# Imports

In [1]:
pip install sentence-transformers

Note: you may need to restart the kernel to use updated packages.


In [None]:
from sentence_transformers import SentenceTransformer
import pandas as pd
import numpy as np
from scipy.spatial.distance import cosine
import nltk
from nltk.tokenize import word_tokenize
from nltk.corpus import stopwords
nltk.download('punkt')
nltk.download('stopwords')
nltk.download('wordnet')
import re
from typing import List
import string
import spacy
import ast
from sklearn.feature_extraction.text import CountVectorizer, TfidfVectorizer
from sklearn.preprocessing import normalize


In [None]:
df = pd.read_csv('../data_raw/parsed_tropes.csv')

In [None]:
df.info()

# Data Cleaning

In [None]:
def remove_unneeded_phrases(trope_link, description):
  #Link of page was commonly in the text
  modified_description = description.replace(trope_link, '')
  #Articles often started witht he below sentences in the beginning
  standard_beginning_text = ", 'Go To', '&#010;&#010"
  modified_description = re.sub(r'Go To', '', modified_description, count=1)
  modified_description = modified_description.replace(standard_beginning_text, '')
  modified_description = re.sub(r'This page has been alphabetized. Please add new examples in the correct order.','',
                                modified_description, count=1)
  modified_description = re.sub(r'Thanks!','',
                                modified_description, count=1)
  modified_description = re.sub(r"Image removed per Image Pickin' thread",'',
                                modified_description, count=1)
  modified_description = re.sub(r"Image selected per Image Pickin' thread",'',
                                modified_description, count=1)
  modified_description = re.sub(r"Image replaced per Image Pickin' thread",'',
                                modified_description, count=1)
  modified_description = re.sub(r"Image replaced per Image Pickin' thread",'',
                                modified_description, count=1)
  pattern = r'8212;index&#8212;&#8212;/index&#8212;'
  modified_description = re.sub(pattern,'',
                                modified_description, count=1)
  url_pattern = r'http[s]?://(?:[a-zA-Z]|[0-9]|[$-_@.&+]|[!*\\(\\),]|(?:%[0-9a-fA-F][0-9a-fA-F]))+|www\.[a-zA-Z0-9-]+(\.[a-zA-Z]{2,})+'
  modified_description = re.sub(url_pattern,'',
                                modified_description)
  # HTML tags accidently scraped
  tag_pattern = r'<[^>]+>.*?</[^>]+>|<[^>]+/?>'
  modified_description = re.sub(tag_pattern,'',
                                modified_description)
  modified_description = re.sub(r"Image selected via crowner in the Image Suggestion thread",'',
                                modified_description, count=1)
  modified_description = re.sub(r"do not change or remove without starting a new thread",'',
                                modified_description, count=1)
  modified_description = re.sub(r"This is based on opinion. Please don't list it on a work's trope example list",'',
                                modified_description, count=1)
  modified_description = re.sub(r"This list of examples has been alphabetized. Please add your example in the proper place",'',
                                modified_description, count=1)

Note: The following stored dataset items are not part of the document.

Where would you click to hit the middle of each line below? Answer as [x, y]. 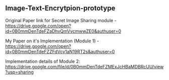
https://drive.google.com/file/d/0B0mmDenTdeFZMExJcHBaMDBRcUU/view [84, 66]
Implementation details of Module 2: [43, 61]
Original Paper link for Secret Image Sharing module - [61, 20]
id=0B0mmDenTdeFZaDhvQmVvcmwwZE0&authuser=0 [63, 31]
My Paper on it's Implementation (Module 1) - [52, 41]
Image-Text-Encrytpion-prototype [60, 8]
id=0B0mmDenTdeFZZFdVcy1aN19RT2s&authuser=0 [60, 51]
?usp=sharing [19, 72]
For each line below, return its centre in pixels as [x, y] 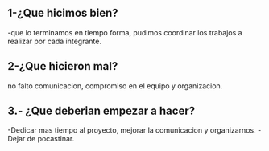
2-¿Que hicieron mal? [63, 66]
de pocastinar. [51, 139]
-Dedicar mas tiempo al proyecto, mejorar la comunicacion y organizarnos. [132, 130]
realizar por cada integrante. [55, 41]
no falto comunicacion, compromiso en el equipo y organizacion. [115, 86]
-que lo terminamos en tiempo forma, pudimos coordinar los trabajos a [125, 32]
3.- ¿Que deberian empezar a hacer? [101, 111]
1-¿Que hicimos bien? [63, 13]

  return modified_description

In [None]:
nlp = spacy.load("en_core_web_sm")
stop_words = set(stopwords.words('english'))

In [None]:
def preprocess_text(text):
  text_loss = []
  text_loss_scores = []
  # Lowercasing words
  text = text.lower()
  # Pass to lemmatizer
  doc = nlp(text)
  tokens = []
  token_loss = []
  token_loss_score = 0

  # process each token
  for token in doc:
      if token.dep_ == 'neg':
          head = token.head.lemma_
          neg_token = 'not_' + head
          tokens.append(neg_token)
      elif token.lemma_.lower() not in stop_words and token.is_alpha:
          tokens.append(token.lemma_)
      elif token.is_alpha:
        token_loss.append(token.lemma_)
        token_loss_score += 1
  return tokens, text_loss, text_loss_scores

In [None]:
df['trope_description_partial_clean'] = df.apply(lambda x: remove_unneeded_phrases(x['trope_link'], x['trope_description']), axis=1)

In [None]:
df[['description_trad_clean','d_text_loss','d_loss_scores']] = df['trope_description_partial_clean'].apply(preprocess_text).apply(pd.Series)

In [None]:
df['description_clean_flattened'] = df['description_trad_clean'].apply(lambda x: ' '.join(map(str, x)))

# Embedding

In [None]:
model = SentenceTransformer('all-mpnet-base-v2')
def get_embedding(text):
  embedding = model.encode(text)
  return embedding
def get_embedding_normalized(text):
  embedding = model.encode(text)
  normalized_embedding = normalize([embedding])[0]
  return embedding

In [None]:
def embedding_columns(df:pd.Dataframe, column_name: str, norm: bool, output_path: str):
    df_embedding = pd.DataFrame
    df_embedding['trope_name'] = df['trope_name']
    df_embedding['n_embedding'] = df['n_embedding']
    if norm:
        df_embedding['d_embedding'] = df[column_name].apply(lambda x: get_embedding_normalized(x).tolist())
    else:
        df_embeddding['d_embedding'] = df[column_name].apply(lambda x: get_embedding(x).tolist())
    df_embedding.to_csv(output_path)

In [None]:
df['d_embedding_trad_clean'] = df['description_clean_flattened'].apply(lambda x: get_embedding(x).tolist())
df['n_embedding'] = df['trope_name'].apply(lambda x: get_embedding(x).tolist())

In [None]:
df.to_csv('../results/final_data_normalized.csv', index=False)